Data for this exercise section start

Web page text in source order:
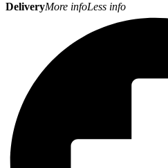
DeliveryMore infoLess info
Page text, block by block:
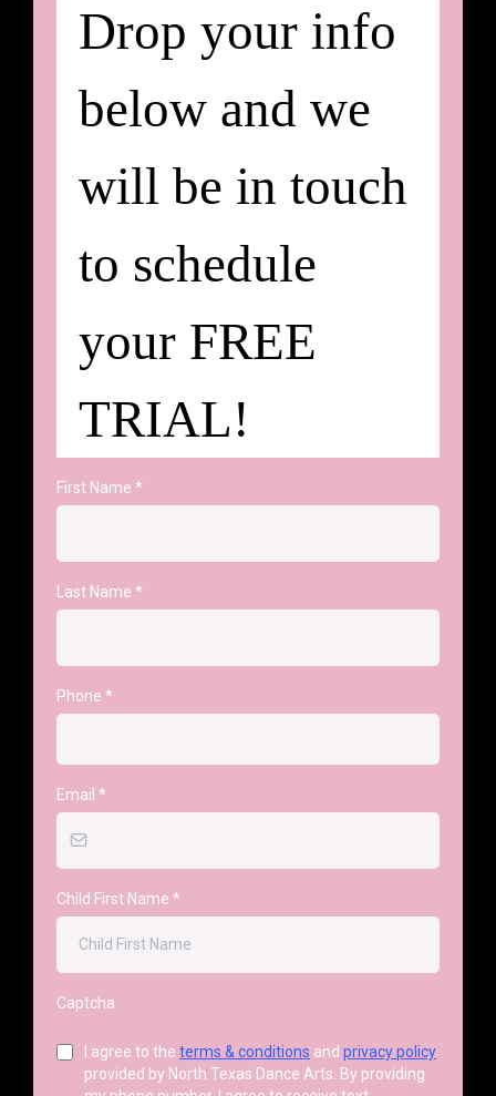
Drop your info
below and we
will be in touch
to schedule
your FREE
TRIAL!
First Name *
Last Name *
Phone *
Email *
Child First Name *
Captcha
I agree to the terms & conditions and privacy policy
provided by North Texas Dance Arts. By providing
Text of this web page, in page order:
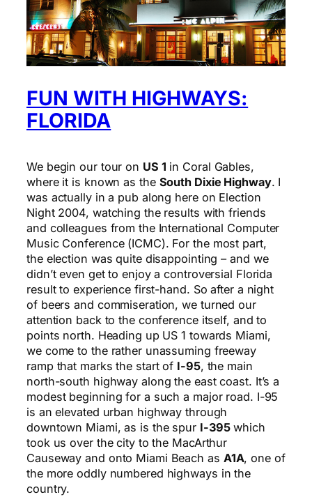
FUN WITH HIGHWAYS:
FLORIDA
We begin our tour on US 1 in Coral Gables,
where it is known as the South Dixie Highway. I
was actually in a pub along here on Election
Night 2004, watching the results with friends
and colleagues from the International Computer
Music Conference (ICMC). For the most part,
the election was quite disappointing – and we
didn’t even get to enjoy a controversial Florida
result to experience first-hand. So after a night
of beers and commiseration, we turned our
attention back to the conference itself, and to
points north. Heading up US 1 towards Miami,
we come to the rather unassuming freeway
ramp that marks the start of I-95, the main
north-south highway along the east coast. It’s a
modest beginning for a such a major road. I-95
is an elevated urban highway through
downtown Miami, as is the spur I-395which
took us over the city to the MacArthur
Causeway and onto Miami Beach as A1A, one of
the more oddly numbered highways in the
country.
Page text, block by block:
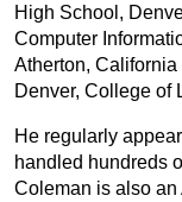
High School,
Computer
Atherton,
Denver, College of
He regularly
handled hundreds
Coleman is also
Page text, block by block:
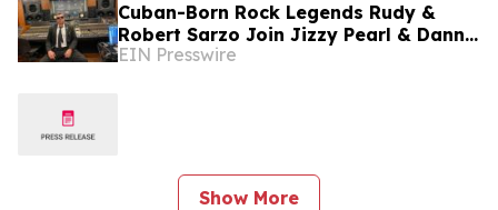
Cuban-Born Rock Legends Rudy &
Robert Sarzo Join Jizzy Pearl & Danny
Saber For New Recording Of 'Cuba
EIN Presswire
Show More
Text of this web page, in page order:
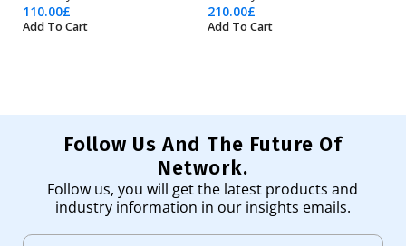
110.00£
Add To Cart
210.00£
Add To Cart
Follow Us And The Future Of
Network.
Follow us, you will get the latest products and
industry information in our insights emails.
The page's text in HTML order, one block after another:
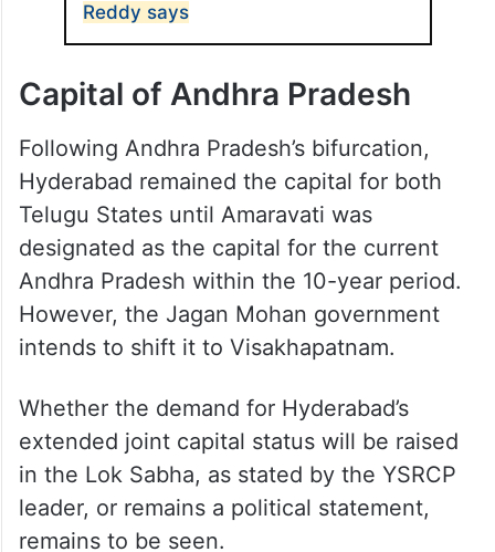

Data for this exercise section end

- **Goal of the exercise**: In your copy, exclude the pictures and repeat each entry above exactly.

- **Written response**:
Web page text in source order:
DeliveryMore infoLess info
Page text, block by block:
Drop your info
below and we
will be in touch
to schedule
your FREE
TRIAL!
First Name *
Last Name *
Phone *
Email *
Child First Name *
Captcha
I agree to the terms & conditions and privacy policy
provided by North Texas Dance Arts. By providing
Text of this web page, in page order:
FUN WITH HIGHWAYS:
FLORIDA
We begin our tour on US 1 in Coral Gables,
where it is known as the South Dixie Highway. I
was actually in a pub along here on Election
Night 2004, watching the results with friends
and colleagues from the International Computer
Music Conference (ICMC). For the most part,
the election was quite disappointing – and we
didn’t even get to enjoy a controversial Florida
result to experience first-hand. So after a night
of beers and commiseration, we turned our
attention back to the conference itself, and to
points north. Heading up US 1 towards Miami,
we come to the rather unassuming freeway
ramp that marks the start of I-95, the main
north-south highway along the east coast. It’s a
modest beginning for a such a major road. I-95
is an elevated urban highway through
downtown Miami, as is the spur I-395which
took us over the city to the MacArthur
Causeway and onto Miami Beach as A1A, one of
the more oddly numbered highways in the
country.
Page text, block by block:
High School,
Computer
Atherton,
Denver, College of
He regularly
handled hundreds
Coleman is also
Page text, block by block:
Cuban-Born Rock Legends Rudy &
Robert Sarzo Join Jizzy Pearl & Danny
Saber For New Recording Of 'Cuba
EIN Presswire
Show More
Text of this web page, in page order:
110.00£
Add To Cart
210.00£
Add To Cart
Follow Us And The Future Of
Network.
Follow us, you will get the latest products and
industry information in our insights emails.
The page's text in HTML order, one block after another:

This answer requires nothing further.